A groundbreaking innovation in brain stimulation has emerged from MIT, showcasing novel magnetic nanodiscs as a significantly less invasive technique to stimulate brain regions. These tiny, disc-shaped nanoparticles, measuring approximately 250 nanometers in diameter (about 1/500 the width of a human hair), could revolutionize stimulation therapies by eliminating the need for implants or genetic modifications.
Researchers envision that these nanodiscs can be directly injected into targeted brain areas and activated remotely by applying a magnetic field. This promising development not only opens avenues in biomedical research but holds potential for future clinical applications following thorough testing.
The details of this innovative research are published in the journal Nature Nanotechnology, led by Polina Anikeeva, a professor at MIT in both the Materials Science and Engineering and Brain and Cognitive Sciences departments, alongside graduate student Ye Ji Kim and a team of 17 additional collaborators from MIT and Germany.
Currently, deep brain stimulation (DBS) is a standard procedure involving implanted electrodes to alleviate symptoms associated with neurological and psychiatric disorders, such as Parkinson’s disease and obsessive-compulsive disorder. While effective, the invasive nature of DBS and the associated surgical complications can limit its application. The introduction of these magnetic nanodiscs presents a much more benign solution to achieve similar therapeutic outcomes.
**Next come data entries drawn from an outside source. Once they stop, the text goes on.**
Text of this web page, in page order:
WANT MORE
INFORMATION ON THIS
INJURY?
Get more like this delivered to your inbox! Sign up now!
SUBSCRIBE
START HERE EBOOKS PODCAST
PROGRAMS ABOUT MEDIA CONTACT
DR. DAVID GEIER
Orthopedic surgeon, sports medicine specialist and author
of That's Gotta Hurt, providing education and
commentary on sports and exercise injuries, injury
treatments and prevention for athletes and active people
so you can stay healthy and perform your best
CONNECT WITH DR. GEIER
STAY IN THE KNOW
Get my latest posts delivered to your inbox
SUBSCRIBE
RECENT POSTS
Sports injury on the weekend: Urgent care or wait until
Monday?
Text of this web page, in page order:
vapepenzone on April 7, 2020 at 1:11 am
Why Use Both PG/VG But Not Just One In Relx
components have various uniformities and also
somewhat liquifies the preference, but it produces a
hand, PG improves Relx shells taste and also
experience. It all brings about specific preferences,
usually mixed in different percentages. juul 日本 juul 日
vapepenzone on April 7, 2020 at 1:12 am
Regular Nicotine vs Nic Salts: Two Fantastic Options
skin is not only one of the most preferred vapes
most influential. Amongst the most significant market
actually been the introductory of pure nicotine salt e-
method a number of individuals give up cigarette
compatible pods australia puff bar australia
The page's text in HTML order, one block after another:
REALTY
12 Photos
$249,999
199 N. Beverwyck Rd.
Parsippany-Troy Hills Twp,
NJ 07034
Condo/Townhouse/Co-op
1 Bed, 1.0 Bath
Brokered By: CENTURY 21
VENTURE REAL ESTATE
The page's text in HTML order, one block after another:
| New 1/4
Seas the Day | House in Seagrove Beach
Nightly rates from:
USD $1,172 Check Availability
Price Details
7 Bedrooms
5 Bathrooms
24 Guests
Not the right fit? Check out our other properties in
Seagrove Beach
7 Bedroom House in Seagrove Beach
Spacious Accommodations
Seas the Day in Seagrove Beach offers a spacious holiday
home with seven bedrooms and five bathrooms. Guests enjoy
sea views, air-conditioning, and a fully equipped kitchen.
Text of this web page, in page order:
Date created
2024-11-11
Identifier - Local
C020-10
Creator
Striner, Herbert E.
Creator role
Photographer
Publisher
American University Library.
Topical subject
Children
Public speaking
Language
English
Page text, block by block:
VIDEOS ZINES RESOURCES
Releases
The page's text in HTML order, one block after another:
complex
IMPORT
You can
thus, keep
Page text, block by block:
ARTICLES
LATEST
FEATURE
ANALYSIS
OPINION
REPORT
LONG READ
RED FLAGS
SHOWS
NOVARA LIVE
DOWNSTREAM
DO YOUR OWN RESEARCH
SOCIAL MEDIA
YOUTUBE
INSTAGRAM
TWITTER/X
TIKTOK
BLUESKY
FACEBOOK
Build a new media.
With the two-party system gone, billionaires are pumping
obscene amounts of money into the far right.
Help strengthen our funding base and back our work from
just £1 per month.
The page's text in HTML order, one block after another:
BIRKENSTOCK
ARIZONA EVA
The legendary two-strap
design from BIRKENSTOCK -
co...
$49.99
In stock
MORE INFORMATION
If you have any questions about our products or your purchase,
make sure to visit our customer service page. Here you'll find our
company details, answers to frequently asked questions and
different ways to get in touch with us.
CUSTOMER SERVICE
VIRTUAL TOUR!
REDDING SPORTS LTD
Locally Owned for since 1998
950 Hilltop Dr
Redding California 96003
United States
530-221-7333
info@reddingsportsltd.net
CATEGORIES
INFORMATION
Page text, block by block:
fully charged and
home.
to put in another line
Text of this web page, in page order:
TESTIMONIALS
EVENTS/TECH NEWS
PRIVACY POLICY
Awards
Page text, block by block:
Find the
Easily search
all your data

In the past decade, various non-invasive methods have emerged for brain stimulation, but many were hampered by their inability to precisely target deep brain structures. Anikeeva’s Bioelectronics group, along with other researchers, has explored magnetic nanomaterials for the remote transmission of magnetic signals to stimulate the brain. However, most of these methods relied on genetic modifications, preventing their use in human subjects.
Motivated by the universality of nerve cell responsiveness to electrical signals, graduate student Ye Ji Kim theorized that a magnetoelectric nanomaterial—capable of converting magnetization into electrical potential—could facilitate remote magnetic brain stimulation. Nevertheless, synthesizing such a nanoscale material posed a significant challenge.
Kim successfully created the innovative magnetoelectric nanodiscs and partnered with Noah Kent, a postdoctoral researcher in Anikeeva’s lab with physics expertise, to analyze the properties of these particles. The superconductive design features a dual-layer magnetic core encased within a piezoelectric shell. The magnetostrictive core alters its shape when magnetized, consequently generating strain in the piezoelectric shell. This process produces variable electrical polarization, enabling the particles to deliver electrical impulses to neurons when exposed to magnetic fields.
A crucial aspect of the nanodiscs’ effectiveness lies in their disc shape, differing from earlier attempts using spherical magnetic nanoparticles, which exhibited minimal magnetoelectric effects. Kim noted that the anisotropic design amplifies the magnetostrictive properties by over a thousand times, contributing to their improved functionality.
The researchers demonstrated the efficacy of their nanodiscs by integrating them into cultured neurons, allowing precise activation via brief magnetic pulses—without necessitating genetic alterations. Subsequently, the team injected a solution of the nanodiscs into selected brain regions of mice, where activation was triggered by a relatively low-power electromagnet. This remote control enabled the researchers to influence neuron activity and behavior.
The team successfully targeted the ventral tegmental area, a brain region related to reward sensations, as well as the subthalamic nucleus, responsible for motor control. “This area is typically where electrodes are inserted to treat Parkinson’s disease,” Kim explained. The researchers successfully demonstrated that injecting nanodiscs into only one hemisphere induced rotational movements in healthy mice when a magnetic field was applied.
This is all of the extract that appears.